Extracted records:
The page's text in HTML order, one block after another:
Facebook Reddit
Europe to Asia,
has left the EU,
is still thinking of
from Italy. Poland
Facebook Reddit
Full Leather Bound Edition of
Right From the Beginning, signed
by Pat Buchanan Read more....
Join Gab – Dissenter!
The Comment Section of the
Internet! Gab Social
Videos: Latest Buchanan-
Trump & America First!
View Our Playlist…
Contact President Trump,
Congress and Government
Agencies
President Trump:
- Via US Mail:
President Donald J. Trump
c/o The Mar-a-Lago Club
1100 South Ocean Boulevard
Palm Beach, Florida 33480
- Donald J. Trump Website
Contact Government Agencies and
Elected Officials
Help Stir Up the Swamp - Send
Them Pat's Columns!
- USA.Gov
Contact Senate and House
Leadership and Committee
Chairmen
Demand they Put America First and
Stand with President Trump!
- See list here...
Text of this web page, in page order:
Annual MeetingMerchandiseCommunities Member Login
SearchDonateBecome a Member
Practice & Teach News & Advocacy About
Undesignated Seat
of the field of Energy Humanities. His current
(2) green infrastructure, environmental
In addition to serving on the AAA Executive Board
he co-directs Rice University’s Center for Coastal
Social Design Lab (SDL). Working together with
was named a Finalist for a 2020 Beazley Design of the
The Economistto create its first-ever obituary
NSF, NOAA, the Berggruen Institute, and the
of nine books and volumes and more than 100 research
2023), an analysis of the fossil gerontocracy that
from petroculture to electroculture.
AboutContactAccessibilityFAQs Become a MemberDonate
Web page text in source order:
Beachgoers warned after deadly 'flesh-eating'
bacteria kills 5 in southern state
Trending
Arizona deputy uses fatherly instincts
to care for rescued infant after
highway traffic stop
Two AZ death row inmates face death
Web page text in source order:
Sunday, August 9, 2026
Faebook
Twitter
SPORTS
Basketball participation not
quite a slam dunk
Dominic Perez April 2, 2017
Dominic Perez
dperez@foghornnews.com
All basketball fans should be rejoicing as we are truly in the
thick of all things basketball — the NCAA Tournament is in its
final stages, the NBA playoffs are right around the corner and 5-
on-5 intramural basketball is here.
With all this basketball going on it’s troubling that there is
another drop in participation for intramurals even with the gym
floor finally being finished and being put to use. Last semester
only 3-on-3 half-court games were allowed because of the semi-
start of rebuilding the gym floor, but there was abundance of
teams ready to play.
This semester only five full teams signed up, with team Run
==
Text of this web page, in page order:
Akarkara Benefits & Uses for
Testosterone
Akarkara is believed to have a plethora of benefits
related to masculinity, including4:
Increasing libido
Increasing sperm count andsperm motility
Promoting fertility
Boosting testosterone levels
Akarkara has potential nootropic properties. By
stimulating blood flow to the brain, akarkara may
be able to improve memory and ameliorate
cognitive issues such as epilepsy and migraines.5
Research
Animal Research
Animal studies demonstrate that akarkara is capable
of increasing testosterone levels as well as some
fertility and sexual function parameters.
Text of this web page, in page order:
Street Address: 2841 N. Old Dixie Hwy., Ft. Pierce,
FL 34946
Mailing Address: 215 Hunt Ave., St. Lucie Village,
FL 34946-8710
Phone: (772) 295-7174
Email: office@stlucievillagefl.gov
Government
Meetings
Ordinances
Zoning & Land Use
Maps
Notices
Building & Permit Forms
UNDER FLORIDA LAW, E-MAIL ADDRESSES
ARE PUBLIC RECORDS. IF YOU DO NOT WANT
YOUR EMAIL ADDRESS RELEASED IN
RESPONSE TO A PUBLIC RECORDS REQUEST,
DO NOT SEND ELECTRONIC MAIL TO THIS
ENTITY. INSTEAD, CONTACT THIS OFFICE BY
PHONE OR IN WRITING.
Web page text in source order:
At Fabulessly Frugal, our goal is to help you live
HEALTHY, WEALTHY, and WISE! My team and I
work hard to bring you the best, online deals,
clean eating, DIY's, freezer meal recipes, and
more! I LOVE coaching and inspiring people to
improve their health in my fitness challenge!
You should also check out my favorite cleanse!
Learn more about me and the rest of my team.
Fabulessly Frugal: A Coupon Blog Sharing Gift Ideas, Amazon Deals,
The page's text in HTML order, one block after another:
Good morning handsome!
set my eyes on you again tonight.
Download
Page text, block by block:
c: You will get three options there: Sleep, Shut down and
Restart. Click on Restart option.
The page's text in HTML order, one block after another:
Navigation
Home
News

Work instruction:
The number of lines in the records that include "participation" is what is needed, with no other words.

Output:
2